Tyrosine and tryptophan are less hydrophobic than phenylalanine because ________. Tyrosine and tryptophan are less hydrophobic than phenylalanine because ________. Phenylalanine has an indole group Phenylalanine is a phenol Tyrosine and tryptophan have smaller R groups Phenylalanine has no polar group in the side chain

Answer 1

Tyrosine and tryptophan are less hydrophobic than phenylalanine because they have polar groups in their side chains, making them more hydrophilic.

Step-by-step explanation:

Tyrosine and tryptophan are less hydrophobic than phenylalanine because tyrosine and tryptophan have polar groups in their side chains, which increases their affinity for water compared to phenylalanine.

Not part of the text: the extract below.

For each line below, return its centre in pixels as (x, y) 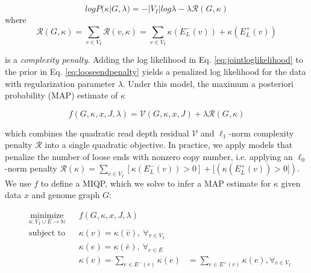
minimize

Phenylalanine is nonpolar and has no polar group in the side chain, making it more hydrophobic. Tyrosine contains a phenol group in its R group, introducing a polar hydroxyl (-OH) functionality. Tryptophan has an indole group which contains a nitrogen atom, contributing to its relative polarity compared to phenylalanine's purely hydrocarbon side chain. These polar groups make tyrosine and tryptophan more hydrophilic (water-attracting) and thus less hydrophobic than phenylalanine.

Answer 2

Answer: Phenylalanine has no polar group in the side chain

Step-by-step explanation:

Unlike phenylanine with a nonpolar methyl benzyl group in its side chain, tryptothan and tyrosine on the other hand possesses a polar indole ring and hydroxyl group in their side chain respectively, which helps them form hydrogen bonds with water molecules.

Thus, both are less hydrophobic (water-hating) than phenylanine.